### Your objective:
Return the lines below in which the string "Sale" occurs.

───── Data

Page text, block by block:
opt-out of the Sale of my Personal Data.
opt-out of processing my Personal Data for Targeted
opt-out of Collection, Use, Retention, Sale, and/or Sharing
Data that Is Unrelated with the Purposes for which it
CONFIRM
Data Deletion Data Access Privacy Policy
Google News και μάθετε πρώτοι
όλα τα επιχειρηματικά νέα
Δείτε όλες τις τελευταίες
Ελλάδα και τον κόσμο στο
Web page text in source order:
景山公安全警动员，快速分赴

──────────

### Response box:
opt-out of the Sale of my Personal Data.
opt-out of Collection, Use, Retention, Sale, and/or Sharing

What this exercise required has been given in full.